|
■ プログラム開始約30分前。既にプレゼン準備に取り掛かるチームがあります。SVからの指示があったわけではないのに、朝食を終えた他のチームもぞくぞくとプレゼン準備の会場に集まり作業を始めます。本番が近づいていることに、無意識のうちにも緊張が生まれているようです。
■ 与えられたプレゼンの時間は1チーム5分間。この時間の中でどのようなプレゼンを行うのか。まずは一斉にリハーサルを行います。リハーサルすることで各チーム様々なことに気づきました。複数のグループに別れてプレゼンの準備していたチームは、合わせてみると時間が足りない、進行状況がそろっていないということを認識し、また別のチームからは、「もっと、模造紙に書いた図を活用しなきゃ。聞いている人には伝わらないよ。」という声も出ています。
■ プログラム3日目を迎えて、チームの様子にも変化が現れています。話し合いをするときの座席も、固定化し同学年が隣同士に並んでいた初日から、場面に応じた入れ替わりが見られます。また、1年生が煮詰まっていると、2年生が手を差し伸べ、一緒に資料を探したり考えたりしている様子もうかがわれます。繰り返してきた議論の中で、学年を意識せず、オープンに他者の意見を受け入れる姿勢が生まれてきたようです。プレゼンでは誰がどのような順で発表するか、パワーポイントは誰が操作するか、ロールプレイを決めていよいよ本番を迎えます。

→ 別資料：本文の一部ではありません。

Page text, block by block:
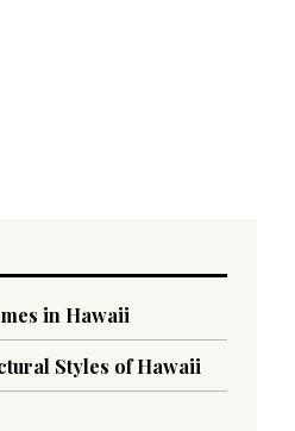
in Hawaii
Styles of Hawaii
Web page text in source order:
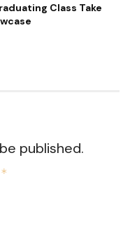
Class Take
published.
*
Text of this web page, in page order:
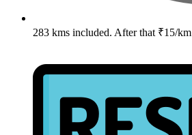
283 kms included. After that ₹15/km
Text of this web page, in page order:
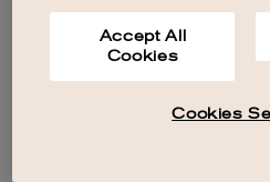
Accept All
Cookies
Cookies
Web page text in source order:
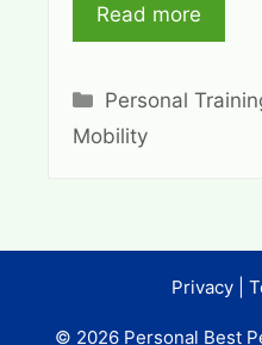
Read more
Categories
Personal
Mobility
Privacy
© 2026 Personal Best
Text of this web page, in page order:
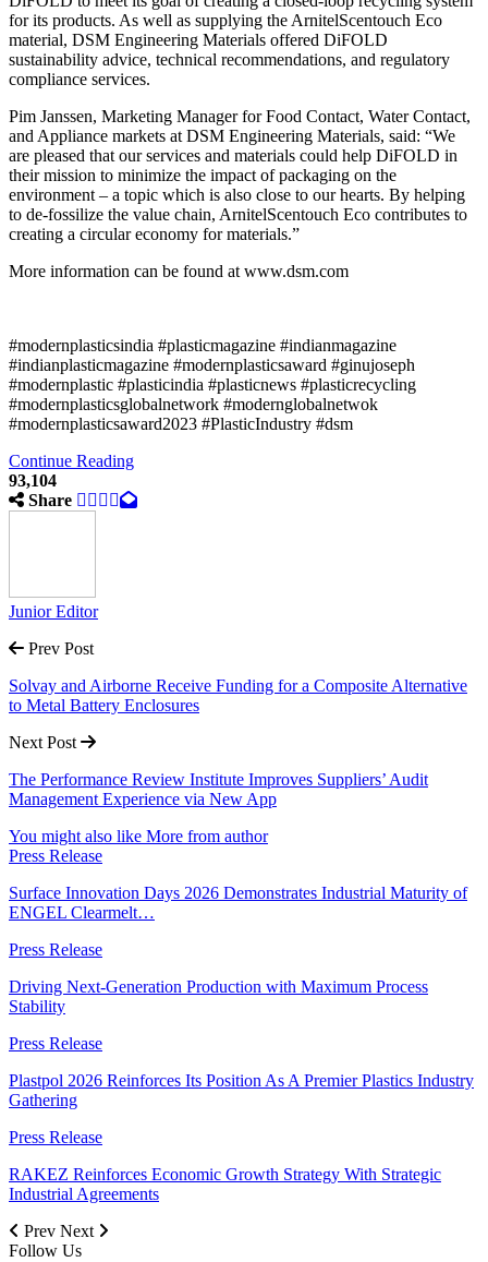
for its products. As well as supplying the ArnitelScentouch Eco
material, DSM Engineering Materials offered DiFOLD
sustainability advice, technical recommendations, and regulatory
compliance services.
Pim Janssen, Marketing Manager for Food Contact, Water Contact,
and Appliance markets at DSM Engineering Materials, said: “We
are pleased that our services and materials could help DiFOLD in
their mission to minimize the impact of packaging on the
environment – a topic which is also close to our hearts. By helping
to de-fossilize the value chain, ArnitelScentouch Eco contributes to
creating a circular economy for materials.”
More information can be found at www.dsm.com
#modernplasticsindia #plasticmagazine #indianmagazine
#indianplasticmagazine #modernplasticsaward #ginujoseph
#modernplastic #plasticindia #plasticnews #plasticrecycling
#modernplasticsglobalnetwork #modernglobalnetwok
#modernplasticsaward2023 #PlasticIndustry #dsm
Continue Reading
93,104
Share
Junior Editor
Prev Post
Solvay and Airborne Receive Funding for a Composite Alternative
to Metal Battery Enclosures
Next Post
The Performance Review Institute Improves Suppliers’ Audit
Management Experience via New App
You might also like More from author
Press Release
Surface Innovation Days 2026 Demonstrates Industrial Maturity of
ENGEL Clearmelt…
Press Release
Driving Next-Generation Production with Maximum Process
Stability
Press Release
Plastpol 2026 Reinforces Its Position As A Premier Plastics Industry
Gathering
Press Release
RAKEZ Reinforces Economic Growth Strategy With Strategic
Industrial Agreements
Prev Next
Follow Us
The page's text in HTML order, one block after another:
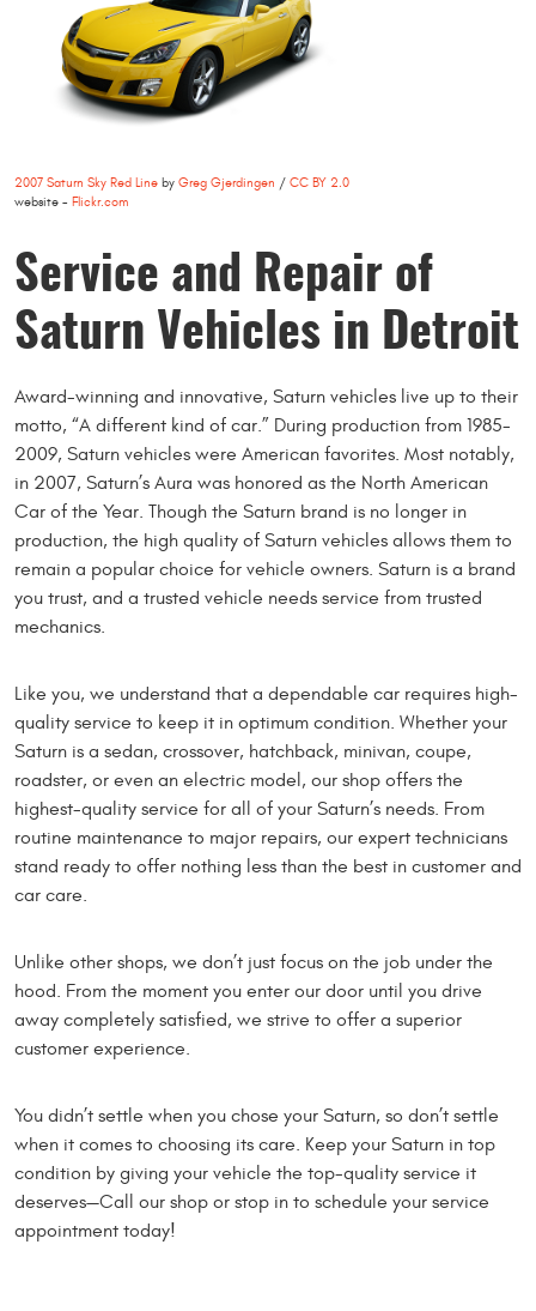
2007 Saturn Sky Red Line by Greg Gjerdingen / CC BY 2.0
website - Flickr.com
Service and Repair of
Saturn Vehicles in Detroit
Award-winning and innovative, Saturn vehicles live up to their
motto, “A different kind of car.” During production from 1985-
2009, Saturn vehicles were American favorites. Most notably,
in 2007, Saturn’s Aura was honored as the North American
Car of the Year. Though the Saturn brand is no longer in
production, the high quality of Saturn vehicles allows them to
remain a popular choice for vehicle owners. Saturn is a brand
you trust, and a trusted vehicle needs service from trusted
mechanics.
Like you, we understand that a dependable car requires high-
quality service to keep it in optimum condition. Whether your
Saturn is a sedan, crossover, hatchback, minivan, coupe,
roadster, or even an electric model, our shop offers the
highest-quality service for all of your Saturn’s needs. From
routine maintenance to major repairs, our expert technicians
stand ready to offer nothing less than the best in customer and
car care.
Unlike other shops, we don’t just focus on the job under the
hood. From the moment you enter our door until you drive
away completely satisfied, we strive to offer a superior
customer experience.
You didn’t settle when you chose your Saturn, so don’t settle
when it comes to choosing its care. Keep your Saturn in top
condition by giving your vehicle the top-quality service it
deserves—Call our shop or stop in to schedule your service
appointment today!
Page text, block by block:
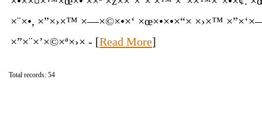
×¨×•, ×”×›×™ ×—×©×•×‘ ×œ×•×•×“× ×›×™
×”×¨×’×©×ª×›× - [Read More]
Total records: 54
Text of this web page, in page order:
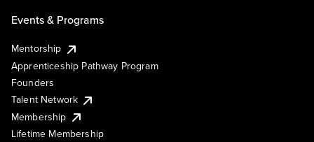
Events & Programs
Mentorship
Apprenticeship Pathway Program
Founders
Talent Network
Membership
Lifetime Membership
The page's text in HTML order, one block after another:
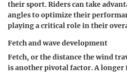
their sport. Riders can take
angles to optimize their
playing a critical role in their
Fetch and wave development
Fetch, or the distance the wind
is another pivotal factor. A longer
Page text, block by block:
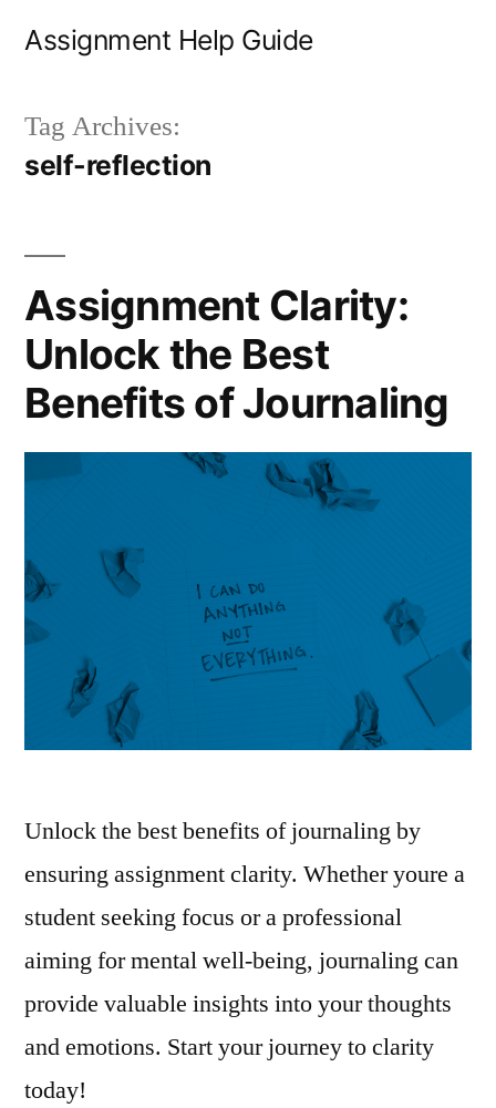
Assignment Help Guide
Tag Archives:
self-reflection
Assignment Clarity:
Unlock the Best
Benefits of Journaling
Unlock the best benefits of journaling by
ensuring assignment clarity. Whether youre a
student seeking focus or a professional
aiming for mental well-being, journaling can
provide valuable insights into your thoughts
and emotions. Start your journey to clarity
today!

■ プレゼン会場のHondaコレクションホールに移動しました。「どのようなものが、【CO2&戦争&貧困&○○】な社会を、どのように救うのか」5チームそれぞれのアプローチが共有される瞬間です。発表の順番が抽選で決まり、いよいよプレゼンテーションのスタートです。
■ 「過密と過疎」という視点から今回のテーマを切り取ったチームがあります。「○○」に入る言葉を複数設定し、それらすべての関係を相関図にしたチームもあります。調べてきたデータを模造紙やパワーポイントでグラフ化するなど、どのチームも聞き手に伝わるための工夫が多く見られます。初日は誰か一人が発表する形式がほとんどでしたが、今回はそれぞれの分担で連携しながら発表しています。
■ 各チームのプレゼン後には質疑応答の時間が設けられています。初日のプログラムではHondaの小林さんから質問をいただきました。今度は自分たちでそれを行う番です。同じテーマで挑んでも、おのずと違ってくる他チームの視点。そこから伝わってきたこと、感じたことが質問に現れます。受けこたえも大きく変化しています。想定外の質問も、抱え込むことなくチームの中でのアイコンタクト、時間をとるとすぐに集まって話し合います。意識したのかはわかりませんが、2泊3日のチーム作りの成果は、あらゆる場面に現れるのです。